REQUIRED WORK:
Among the records below, find the lines with the word "information" and copy them.

DATASET EXCERPTS:

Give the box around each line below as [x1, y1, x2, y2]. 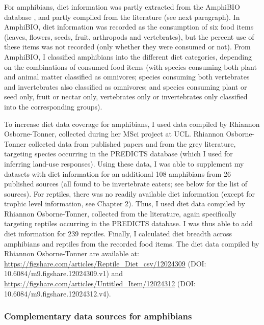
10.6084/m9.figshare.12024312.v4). [4, 288, 111, 299]
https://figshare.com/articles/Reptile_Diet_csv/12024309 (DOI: [4, 258, 206, 268]
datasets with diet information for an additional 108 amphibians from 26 [4, 168, 231, 179]
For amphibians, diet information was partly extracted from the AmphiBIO [4, 2, 240, 12]
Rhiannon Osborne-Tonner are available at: [4, 248, 139, 259]
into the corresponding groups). [4, 101, 102, 112]
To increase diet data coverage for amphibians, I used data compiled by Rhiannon [4, 118, 260, 129]
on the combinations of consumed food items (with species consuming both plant [4, 61, 257, 72]
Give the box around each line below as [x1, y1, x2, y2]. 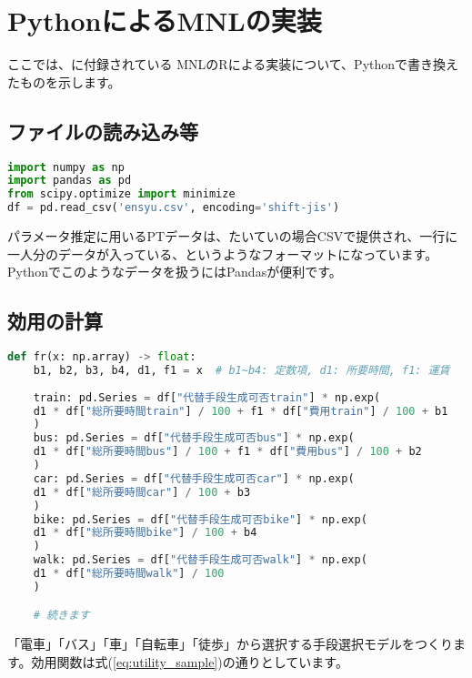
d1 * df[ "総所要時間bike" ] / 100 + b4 [33, 526, 257, 540]
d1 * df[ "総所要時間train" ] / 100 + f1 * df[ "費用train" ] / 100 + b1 [33, 404, 448, 418]
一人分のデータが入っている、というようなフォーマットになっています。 [7, 244, 438, 263]
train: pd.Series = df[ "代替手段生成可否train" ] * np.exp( [33, 390, 381, 404]
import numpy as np [7, 160, 125, 174]
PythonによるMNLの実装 [7, 2, 322, 39]
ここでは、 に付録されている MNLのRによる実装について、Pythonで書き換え [7, 55, 459, 74]
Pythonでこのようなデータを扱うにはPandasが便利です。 [7, 262, 342, 281]

REPLY TO THE EXERCISE:
datasets with diet information for an additional 108 amphibians from 26 [4, 168, 231, 179]
For amphibians, diet information was partly extracted from the AmphiBIO [4, 2, 240, 12]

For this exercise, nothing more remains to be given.